The first two lines list the number of messages in the corpora, and the percentage makeup of the corpus as ham vs. spam (so in this example, the corpus is 41.38% spam vs 58.61% ham).

"freqs" is the best way to determine a rule's usefulness, since it immediately shows up any false-positive issues. The development team run a nightly mass-check and freqs report from the rules in CVS to test them, with several people scanning their corpora (see NightlyMassCheck); in addition, there are multiple mass-check/hit-frequencies run after every SVN check-in (see PreflightBuildBot).

The S/O Ratio

S/O needs more explanation, as it's a key figure. A rule with S/O 1.0 is very very accurate at hitting spam without hitting ham; a rule with S/O 0.0 hits only ham, no spam; but a rule with 0.5 hits both evenly (and is therefore pretty useless).

A good rule has a very extreme S/O (near as possible to 1.0 or 0.0) and a high percentage of hits in the correct category. In other words,
RCVD_IN_OPM_HTTP is a very good rule in the example above, because it hits 5.2028% of all spam mails without hitting any ham at all (no false positives).

S/O stands for "spam / overall" for which the formula is "spam% / (ham% + spam%)", in other words, the proportion of the total hits that were spam messages. As such, it is equivalent to Bayesian probability, or Positive Predictive Value in bioinformatics or medicine.

Measuring Rule Overlap

There's one more tool to determine how much 2 rules overlap with each other – "overlap". This is occasionally useful if you suspect that two rules are redundant, checking the same data or hitting exactly the same messages as each other. Take a look at the comments at the top of the "masses/overlap" script for details on how to run this against one or more "mass-check" output log files.

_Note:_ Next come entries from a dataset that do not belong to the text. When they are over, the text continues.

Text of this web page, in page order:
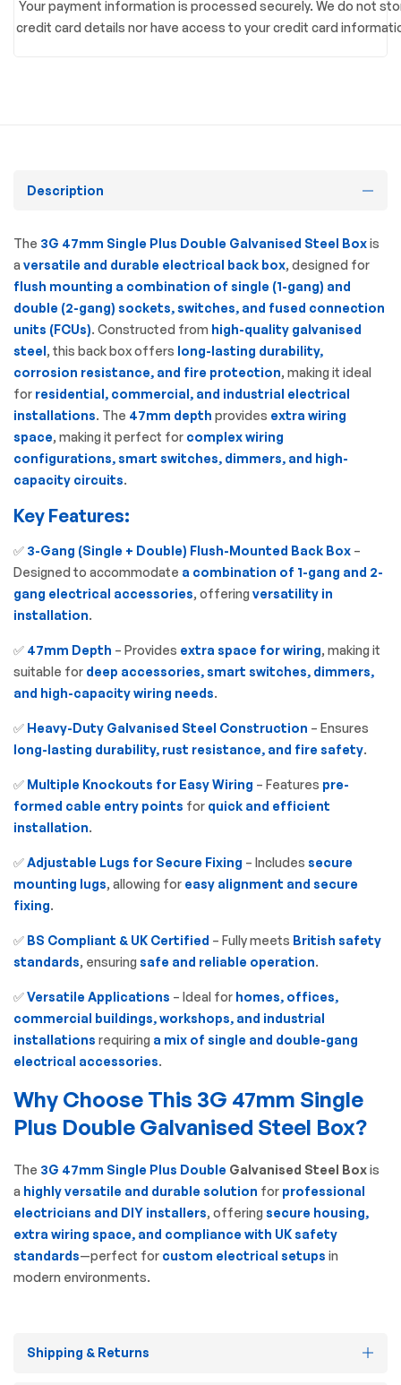
Your payment information is processed securely. We do not
credit card details nor have access to your credit card
Description
The 3G 47mm Single Plus Double Galvanised Steel Boxis
a versatile and durable electrical back box, designed for
flush mounting a combination of single (1-gang) and
double (2-gang) sockets, switches, and fused connection
units (FCUs). Constructed from high-quality galvanised
steel, this back box offers long-lasting durability,
corrosion resistance, and fire protection, making it ideal
for residential, commercial, and industrial electrical
installations. The 47mm depth provides extra wiring
space, making it perfect for complex wiring
configurations, smart switches, dimmers, and high-
capacity circuits.
Key Features:
✅ 3-Gang (Single + Double) Flush-Mounted Back Box –
Designed to accommodate a combination of 1-gang and 2-
gang electrical accessories, offering versatility in
installation.
✅ 47mm Depth – Provides extra space for wiring, making it
suitable for deep accessories, smart switches, dimmers,
and high-capacity wiring needs.
✅ Heavy-Duty Galvanised Steel Construction – Ensures
long-lasting durability, rust resistance, and fire safety.
✅ Multiple Knockouts for Easy Wiring – Features pre-
formed cable entry points for quick and efficient
installation.
✅Adjustable Lugs for Secure Fixing – Includes secure
mounting lugs, allowing for easy alignment and secure
fixing.
✅ BS Compliant & UK Certified – Fully meets British safety
standards, ensuring safe and reliable operation.
✅Versatile Applications – Ideal for homes, offices,
commercial buildings, workshops, and industrial
installations requiring a mix of single and double-gang
electrical accessories.
Why Choose This 3G 47mm Single
Plus Double Galvanised Steel Box?
The 3G 47mm Single Plus Double Galvanised Steel Boxis
a highly versatile and durable solution for professional
electricians and DIY installers, offering secure housing,
extra wiring space, and compliance with UK safety
standards—perfect for custom electrical setups in
modern environments.
Shipping & Returns

Alternatively, "hit-frequencies" has the -o switch to measure overlap; warning, however, this can be quite a bit slower and RAM-hungry than running without it, as it then needs to track a lot more data internally.

Usage

usage:


Wiki Markup
hit-frequencies \[-c rules dir\] \[-f\] \[-m RE\] \[-M RE\] \[-X RE\] \[-l LC\] \[-s SC\] \[-a\] \[-p\] \[-x\] \[-i\] \[spam log\] \[ham log\]


-c p

use p as the rules directory, default: "../rules"

-f

falses. count only false-negative or false-positive matches

-m RE

print rules matching regular expression

-t RE

print rules with tflags matching regular expression

-M RE

only consider log entries matching regular expression

-X RE

don't consider log entries matching regular expression

-l LC

also print language specific rules for lang code LC (or 'all')

-L LC

only print language specific rules for lang code LC (or 'all')

-a

display all tests

-p

percentages. implies -x

-x

extended output, with S/O ratio and scores

-s SC

which scoreset to use

-i

use IG (information gain) for ranking

options -l and -L are mutually exclusive.

options -M and -X are *not* mutually exclusive.

if either the spam or and ham logs are unspecified, the defaults are "spam.log" and "ham.log" in the current working directory.